13.10 Order of precedence
(a) the Order;
(c) any other terms and conditions, policies, procedures or guidelines appearing on the Website,
and the document higher in the order will take precedence to the extent of any inconsistency.
13.11 Survival of Obligations
This clause 13 together with clauses 1, 2, 6, 7, 8, 9, 10, 11 and 12, and any other provision which is capable of having effect after the termination of this Agreement will survive and remain in full force and effect following the termination of this Agreement.
(a) No Party may take action against the other for any dispute between them without first seeking to resolve the dispute in good faith.
(b) The Party claiming there is a dispute (Disputant) must contact the other Party providing details of the dispute.
(c) The Parties must use their reasonable endeavours to seek to resolve the dispute within 10 Business Days of details of the dispute being provided under clause 13.12(b).

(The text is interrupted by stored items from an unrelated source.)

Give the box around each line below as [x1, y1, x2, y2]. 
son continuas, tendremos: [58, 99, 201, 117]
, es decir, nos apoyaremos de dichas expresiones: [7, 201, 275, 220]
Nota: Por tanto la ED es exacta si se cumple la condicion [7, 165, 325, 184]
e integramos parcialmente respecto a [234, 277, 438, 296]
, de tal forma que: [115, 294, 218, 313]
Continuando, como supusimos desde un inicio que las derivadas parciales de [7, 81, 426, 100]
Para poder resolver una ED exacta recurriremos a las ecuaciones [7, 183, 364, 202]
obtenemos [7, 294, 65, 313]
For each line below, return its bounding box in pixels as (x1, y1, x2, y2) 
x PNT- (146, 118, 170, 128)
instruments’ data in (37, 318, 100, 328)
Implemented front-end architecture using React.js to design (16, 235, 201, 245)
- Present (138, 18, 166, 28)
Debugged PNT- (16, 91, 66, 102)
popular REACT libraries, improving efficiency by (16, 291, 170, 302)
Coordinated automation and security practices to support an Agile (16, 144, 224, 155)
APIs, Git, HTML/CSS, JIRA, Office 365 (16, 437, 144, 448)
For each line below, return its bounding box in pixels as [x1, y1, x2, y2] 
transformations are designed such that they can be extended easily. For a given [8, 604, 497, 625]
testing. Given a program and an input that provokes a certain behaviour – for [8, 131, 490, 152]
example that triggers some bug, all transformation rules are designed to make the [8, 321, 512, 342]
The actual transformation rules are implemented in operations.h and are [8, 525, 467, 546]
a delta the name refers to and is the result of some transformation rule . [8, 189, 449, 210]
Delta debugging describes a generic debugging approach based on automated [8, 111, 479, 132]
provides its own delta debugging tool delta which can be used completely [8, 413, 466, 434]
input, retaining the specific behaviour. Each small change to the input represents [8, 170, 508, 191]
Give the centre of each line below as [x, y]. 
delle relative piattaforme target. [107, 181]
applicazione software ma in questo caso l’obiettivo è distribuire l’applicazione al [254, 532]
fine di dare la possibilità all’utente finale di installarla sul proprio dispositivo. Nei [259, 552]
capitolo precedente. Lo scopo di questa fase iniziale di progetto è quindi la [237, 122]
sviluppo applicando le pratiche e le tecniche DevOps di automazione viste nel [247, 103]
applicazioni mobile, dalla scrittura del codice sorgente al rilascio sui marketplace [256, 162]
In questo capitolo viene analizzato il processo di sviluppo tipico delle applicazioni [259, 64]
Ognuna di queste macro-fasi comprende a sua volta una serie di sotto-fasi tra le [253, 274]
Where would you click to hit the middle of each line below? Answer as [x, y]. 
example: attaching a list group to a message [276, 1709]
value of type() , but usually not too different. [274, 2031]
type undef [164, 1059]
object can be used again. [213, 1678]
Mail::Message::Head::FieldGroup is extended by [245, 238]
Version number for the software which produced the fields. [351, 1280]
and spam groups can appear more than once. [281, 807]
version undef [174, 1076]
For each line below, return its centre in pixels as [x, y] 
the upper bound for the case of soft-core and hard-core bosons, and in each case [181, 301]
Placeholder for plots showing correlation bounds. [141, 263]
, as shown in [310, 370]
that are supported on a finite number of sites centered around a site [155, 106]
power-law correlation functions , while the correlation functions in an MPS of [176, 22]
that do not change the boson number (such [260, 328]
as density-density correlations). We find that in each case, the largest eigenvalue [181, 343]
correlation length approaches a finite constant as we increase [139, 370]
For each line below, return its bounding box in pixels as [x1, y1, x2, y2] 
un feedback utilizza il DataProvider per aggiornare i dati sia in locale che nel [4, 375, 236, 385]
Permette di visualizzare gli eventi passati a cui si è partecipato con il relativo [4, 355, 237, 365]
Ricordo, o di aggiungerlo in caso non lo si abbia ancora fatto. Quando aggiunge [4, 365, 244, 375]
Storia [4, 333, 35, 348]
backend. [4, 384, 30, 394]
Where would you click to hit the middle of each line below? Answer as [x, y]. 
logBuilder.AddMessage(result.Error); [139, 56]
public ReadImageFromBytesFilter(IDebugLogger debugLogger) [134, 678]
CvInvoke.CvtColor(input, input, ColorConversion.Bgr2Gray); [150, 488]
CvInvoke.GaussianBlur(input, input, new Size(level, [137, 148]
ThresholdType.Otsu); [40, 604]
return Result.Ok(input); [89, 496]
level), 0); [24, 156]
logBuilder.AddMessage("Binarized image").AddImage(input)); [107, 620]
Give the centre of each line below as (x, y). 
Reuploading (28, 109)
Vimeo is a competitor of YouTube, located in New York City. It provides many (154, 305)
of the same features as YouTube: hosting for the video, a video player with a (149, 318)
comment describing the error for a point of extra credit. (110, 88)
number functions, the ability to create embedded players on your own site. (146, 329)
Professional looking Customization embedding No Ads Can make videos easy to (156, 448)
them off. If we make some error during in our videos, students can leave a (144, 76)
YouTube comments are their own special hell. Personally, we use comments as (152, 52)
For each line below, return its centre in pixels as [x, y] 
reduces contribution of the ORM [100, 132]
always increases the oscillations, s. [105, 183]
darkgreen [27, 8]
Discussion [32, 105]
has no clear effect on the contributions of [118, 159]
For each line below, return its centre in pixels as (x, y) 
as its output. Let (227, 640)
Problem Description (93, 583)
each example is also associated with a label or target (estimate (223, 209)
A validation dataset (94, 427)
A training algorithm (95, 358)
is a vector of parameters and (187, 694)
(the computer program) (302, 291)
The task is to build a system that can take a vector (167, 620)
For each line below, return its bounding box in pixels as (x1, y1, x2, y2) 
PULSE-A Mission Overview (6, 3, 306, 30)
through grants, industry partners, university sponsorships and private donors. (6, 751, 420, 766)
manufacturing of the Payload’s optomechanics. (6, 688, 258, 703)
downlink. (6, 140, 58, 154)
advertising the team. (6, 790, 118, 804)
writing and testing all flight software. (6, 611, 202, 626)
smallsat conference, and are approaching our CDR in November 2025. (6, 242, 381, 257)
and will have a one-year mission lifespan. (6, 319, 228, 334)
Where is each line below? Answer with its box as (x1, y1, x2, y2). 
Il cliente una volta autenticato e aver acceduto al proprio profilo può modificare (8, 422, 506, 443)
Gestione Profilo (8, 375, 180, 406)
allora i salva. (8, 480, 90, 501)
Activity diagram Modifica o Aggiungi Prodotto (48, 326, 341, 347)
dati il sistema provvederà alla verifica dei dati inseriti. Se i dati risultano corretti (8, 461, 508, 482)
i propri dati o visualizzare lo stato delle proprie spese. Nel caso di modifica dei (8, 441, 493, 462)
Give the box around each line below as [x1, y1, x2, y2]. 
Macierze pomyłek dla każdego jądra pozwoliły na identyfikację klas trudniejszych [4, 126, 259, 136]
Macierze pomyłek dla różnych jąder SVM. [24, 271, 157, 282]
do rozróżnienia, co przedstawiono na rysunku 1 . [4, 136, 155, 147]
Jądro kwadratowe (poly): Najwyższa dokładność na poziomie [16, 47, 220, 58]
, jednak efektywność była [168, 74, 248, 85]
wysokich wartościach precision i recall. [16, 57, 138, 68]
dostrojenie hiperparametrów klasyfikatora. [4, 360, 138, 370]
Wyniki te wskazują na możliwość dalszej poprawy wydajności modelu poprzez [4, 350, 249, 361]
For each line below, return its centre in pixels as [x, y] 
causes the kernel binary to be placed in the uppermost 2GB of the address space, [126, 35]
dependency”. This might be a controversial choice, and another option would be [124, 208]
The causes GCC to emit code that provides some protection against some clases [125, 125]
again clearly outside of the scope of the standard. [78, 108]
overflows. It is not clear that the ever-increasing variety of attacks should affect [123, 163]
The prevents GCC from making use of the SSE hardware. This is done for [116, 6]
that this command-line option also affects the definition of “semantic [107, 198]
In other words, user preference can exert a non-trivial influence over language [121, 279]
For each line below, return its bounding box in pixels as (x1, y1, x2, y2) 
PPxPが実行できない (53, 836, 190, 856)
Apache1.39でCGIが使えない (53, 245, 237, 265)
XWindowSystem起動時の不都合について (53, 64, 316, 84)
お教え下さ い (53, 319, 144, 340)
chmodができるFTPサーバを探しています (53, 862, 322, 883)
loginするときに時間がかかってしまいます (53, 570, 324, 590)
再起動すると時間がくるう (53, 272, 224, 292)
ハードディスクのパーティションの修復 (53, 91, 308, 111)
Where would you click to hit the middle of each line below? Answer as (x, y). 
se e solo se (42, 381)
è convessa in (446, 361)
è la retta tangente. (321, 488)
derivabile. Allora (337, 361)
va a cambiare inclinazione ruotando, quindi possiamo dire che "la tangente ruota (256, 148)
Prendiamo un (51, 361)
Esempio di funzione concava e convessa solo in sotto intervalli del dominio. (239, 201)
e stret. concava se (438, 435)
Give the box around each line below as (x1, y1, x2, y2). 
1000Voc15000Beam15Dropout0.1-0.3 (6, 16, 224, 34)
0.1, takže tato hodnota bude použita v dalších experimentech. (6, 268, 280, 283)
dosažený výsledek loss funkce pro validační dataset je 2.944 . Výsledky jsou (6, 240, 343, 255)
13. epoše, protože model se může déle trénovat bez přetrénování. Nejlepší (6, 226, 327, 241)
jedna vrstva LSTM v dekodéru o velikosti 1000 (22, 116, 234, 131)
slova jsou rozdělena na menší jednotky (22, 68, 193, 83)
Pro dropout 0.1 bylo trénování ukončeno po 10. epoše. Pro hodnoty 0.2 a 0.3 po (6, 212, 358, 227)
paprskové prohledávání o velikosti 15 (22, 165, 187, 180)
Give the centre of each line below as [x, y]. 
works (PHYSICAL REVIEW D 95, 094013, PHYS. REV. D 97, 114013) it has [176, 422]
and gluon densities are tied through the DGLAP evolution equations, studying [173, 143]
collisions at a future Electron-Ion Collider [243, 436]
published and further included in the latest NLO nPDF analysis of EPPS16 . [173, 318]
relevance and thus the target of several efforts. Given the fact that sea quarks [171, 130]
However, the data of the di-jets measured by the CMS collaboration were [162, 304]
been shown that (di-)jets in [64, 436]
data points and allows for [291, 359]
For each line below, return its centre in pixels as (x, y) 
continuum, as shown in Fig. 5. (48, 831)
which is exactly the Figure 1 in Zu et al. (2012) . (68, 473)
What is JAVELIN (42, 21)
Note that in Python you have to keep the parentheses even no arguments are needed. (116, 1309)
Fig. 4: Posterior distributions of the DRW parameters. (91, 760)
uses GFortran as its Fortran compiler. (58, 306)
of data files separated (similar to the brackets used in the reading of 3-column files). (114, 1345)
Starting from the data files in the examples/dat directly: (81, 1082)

(d) If no resolution is reached within the time under clause 13.12(c), each Party must within 10 Business Days refer the matter to the person with the highest authority within their organisation to resolve the dispute. Those persons must use their reasonable endeavours to resolve the dispute within a further 10 Business Days.
(e) If the dispute remains unresolved following attempted resolution under clause 13.12(d), the Parties may take action as they deem appropriate.
(f) Each Party must bear its own costs in complying with this clause 13.12.
The terms of this Agreement may be amended from time to time by DIFFUZE, with any such amendment to take effect on 20 Business Days after notice from DIFFUZE notifying the Client of the amendment or providing the new terms of this Agreement unless the Client gives DIFFUZE notice terminating this Agreement prior to such amendment taking effect.